Dead to Her(52)
Marcie hadn’t been entirely sure why she’d stayed in the garage. Her heart was thrumming in her chest despite her outward calm and she felt slightly sick, but now that Jason was trying to get rid of her, she was damned sure she wasn’t moving.
“I may learn something, honey.” She emphasized the last word with a sweet smile, and saw his jaw tighten at her barb. Did she sound jealous, knowing he wanted some alone time with Keisha? Did she even care what he thought?
“Okay then.” He opened the hood on the Corvette, propping it open and peering inside. “Yeah, you’re definitely low on coolant.”
“I think the light on the dash already told her that,” Marcie said, and Jason glared at her.
“No one likes a smart-ass.” Jason ran his hands along the hoses. “This one’s a bit loose.” He held his damp fingers up. “It’s been leaking out of here.” He leaned in and twisted something, almost grunting as he did it. Marcie wanted to laugh. How macho was he trying to be?
“But that should take care of it. Now to refill her.” He picked up the coolant and took it over to the sink. “Just need to mix it in something. I hope you’re watching, ladies.”
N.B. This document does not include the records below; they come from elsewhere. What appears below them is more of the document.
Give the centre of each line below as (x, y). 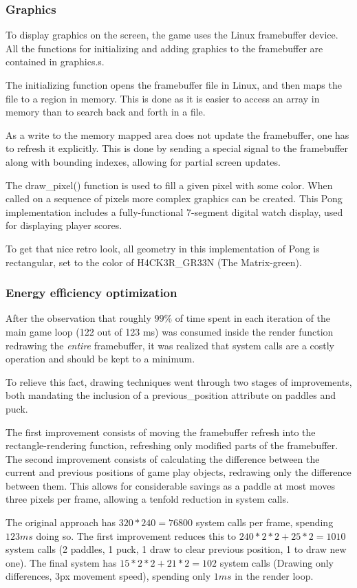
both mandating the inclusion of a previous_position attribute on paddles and (171, 395)
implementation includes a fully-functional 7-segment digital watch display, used (174, 211)
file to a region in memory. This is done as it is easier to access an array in (163, 98)
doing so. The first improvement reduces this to (136, 535)
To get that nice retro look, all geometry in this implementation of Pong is (163, 248)
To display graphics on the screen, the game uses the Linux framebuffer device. (172, 35)
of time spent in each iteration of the (253, 318)
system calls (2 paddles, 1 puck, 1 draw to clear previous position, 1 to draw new (176, 549)
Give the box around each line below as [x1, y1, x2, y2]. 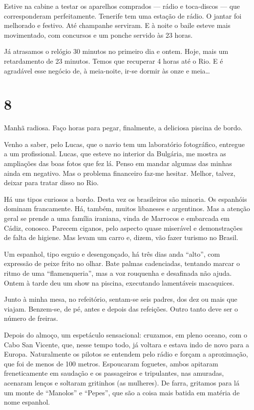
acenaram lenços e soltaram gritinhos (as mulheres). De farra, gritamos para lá [4, 377, 239, 387]
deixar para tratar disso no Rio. [4, 177, 99, 188]
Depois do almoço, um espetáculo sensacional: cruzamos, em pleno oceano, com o [4, 329, 247, 339]
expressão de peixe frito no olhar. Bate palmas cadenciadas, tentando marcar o [4, 258, 240, 268]
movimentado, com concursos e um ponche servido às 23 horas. [4, 29, 193, 40]
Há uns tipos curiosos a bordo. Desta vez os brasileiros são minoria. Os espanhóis [4, 193, 247, 204]
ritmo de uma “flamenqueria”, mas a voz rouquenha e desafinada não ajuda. [4, 268, 232, 278]
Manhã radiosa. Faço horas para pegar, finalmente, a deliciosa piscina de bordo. [4, 122, 243, 133]
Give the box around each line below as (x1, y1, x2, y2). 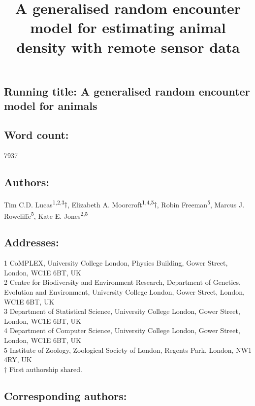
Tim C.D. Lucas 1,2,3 (4, 198, 64, 209)
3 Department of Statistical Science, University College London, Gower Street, (4, 306, 240, 316)
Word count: (4, 127, 69, 142)
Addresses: (4, 235, 59, 250)
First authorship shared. (9, 364, 82, 374)
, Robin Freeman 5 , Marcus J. (157, 198, 245, 209)
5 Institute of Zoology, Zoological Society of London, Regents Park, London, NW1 (4, 344, 252, 355)
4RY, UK (4, 354, 32, 365)
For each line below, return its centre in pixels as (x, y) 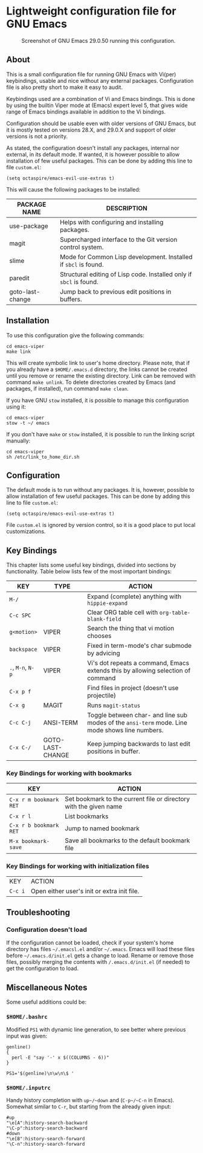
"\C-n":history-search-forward (46, 1144)
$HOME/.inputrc (29, 1088)
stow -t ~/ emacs (28, 423)
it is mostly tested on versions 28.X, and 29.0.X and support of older (91, 130)
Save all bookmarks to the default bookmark (127, 841)
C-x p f (20, 692)
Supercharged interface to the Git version (118, 239)
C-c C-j (20, 723)

“I’m all eyes,” Keisha said, dropping him a wink. She flirted like breathing, Marcie decided, she couldn’t help herself, and Marcie watched Jason puffing up under Keisha’s gaze as he looked around the vast space. She’d never thought Jason to be a fool before, but maybe all men were when it came to women. There was something slightly hysterical about it. An hour ago Keisha had been near fainting in the church and now she was flirting, all coquettish smiles and thrusting hips, almost a parody of herself. Was she trying to make Marcie jealous? Did she even know what she was doing? For all she laughed about Jason with Marcie, Keisha was flirting back. Something was definitely off with her today.
Jason found a funnel high up on a shelf and an old empty water drum under a workbench, which he half-filled with water. He wrenched the cap off the coolant and Marcie’s stomach twisted as he spilled a great glug of brightly colored liquid onto his shirt and over his hands.
“Shit.”
“So much for watch and learn,” Keisha said, folding her arms across her chest, amused. “Maybe you’d better take that shirt off. That’s how real mechanics work, isn’t it? Sweaty chests naked in the heat? Or is that just in porn films?”
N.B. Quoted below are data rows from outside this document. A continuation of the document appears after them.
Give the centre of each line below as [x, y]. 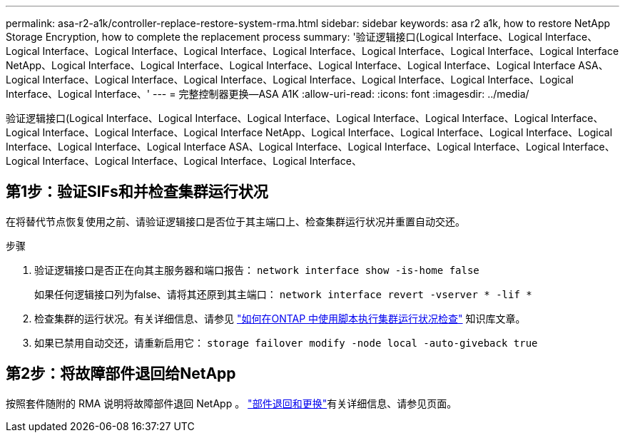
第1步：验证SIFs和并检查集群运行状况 [137, 192]
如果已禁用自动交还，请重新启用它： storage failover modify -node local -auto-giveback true [286, 342]
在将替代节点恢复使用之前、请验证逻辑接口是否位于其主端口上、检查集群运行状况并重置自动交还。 [235, 221]
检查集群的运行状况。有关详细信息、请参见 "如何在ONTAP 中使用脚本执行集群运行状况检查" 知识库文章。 [280, 318]
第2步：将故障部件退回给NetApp [121, 374]
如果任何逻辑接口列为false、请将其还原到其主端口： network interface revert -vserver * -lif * [283, 294]
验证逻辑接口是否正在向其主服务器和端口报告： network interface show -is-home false [257, 270]
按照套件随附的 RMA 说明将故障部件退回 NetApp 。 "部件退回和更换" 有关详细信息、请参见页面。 [232, 403]
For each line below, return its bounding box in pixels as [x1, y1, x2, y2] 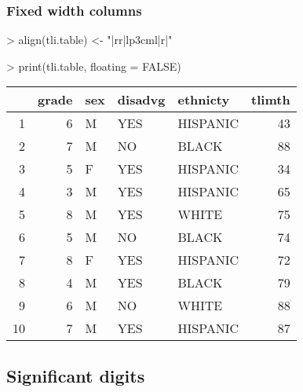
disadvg [117, 90, 166, 109]
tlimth [251, 90, 290, 109]
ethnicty [177, 90, 230, 109]
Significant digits [6, 363, 145, 387]
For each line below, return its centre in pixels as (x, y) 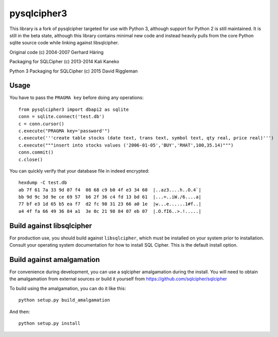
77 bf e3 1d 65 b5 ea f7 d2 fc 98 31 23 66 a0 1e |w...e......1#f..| (110, 204)
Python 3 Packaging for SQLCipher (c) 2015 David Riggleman (73, 71)
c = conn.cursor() (42, 124)
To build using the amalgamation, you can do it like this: (68, 288)
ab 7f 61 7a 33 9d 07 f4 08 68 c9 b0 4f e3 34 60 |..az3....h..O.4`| (110, 190)
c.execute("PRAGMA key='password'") (64, 131)
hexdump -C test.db (43, 183)
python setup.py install (49, 323)

Jason laughed, shocked, even as his eyes reappraised Keisha. Evaluated this new snippet of information. A woman who watched porn. Why had Keisha said that? Did she like Jason too? Maybe she was screwing them both. Some great sick fantasy. Marcie squashed the thought—it was stupid. Keisha was simply playing with him, but still, this whole situation was setting her nerves on edge.
“Wash your hands,” Marcie muttered as Jason stripped to the waist. “Don’t get any in your mouth. That stuff is poisonous.”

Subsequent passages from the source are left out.